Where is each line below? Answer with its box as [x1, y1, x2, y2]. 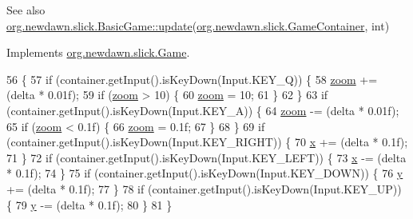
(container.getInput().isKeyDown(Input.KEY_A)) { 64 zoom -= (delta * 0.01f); [6, 102, 399, 118]
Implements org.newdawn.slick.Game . [6, 44, 190, 61]
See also [6, 2, 46, 18]
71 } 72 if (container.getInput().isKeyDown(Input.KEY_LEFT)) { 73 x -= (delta [6, 149, 407, 165]
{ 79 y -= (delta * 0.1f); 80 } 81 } [6, 196, 173, 213]
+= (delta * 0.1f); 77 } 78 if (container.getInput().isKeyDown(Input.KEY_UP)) [6, 180, 402, 197]
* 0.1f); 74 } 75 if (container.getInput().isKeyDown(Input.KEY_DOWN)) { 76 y [6, 165, 403, 181]
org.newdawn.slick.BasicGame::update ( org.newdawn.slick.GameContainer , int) [6, 17, 390, 34]

__________

Your task — After reading the entries above, state the number of lines that contain the word "delta", adding nothing else.

Answer below — 4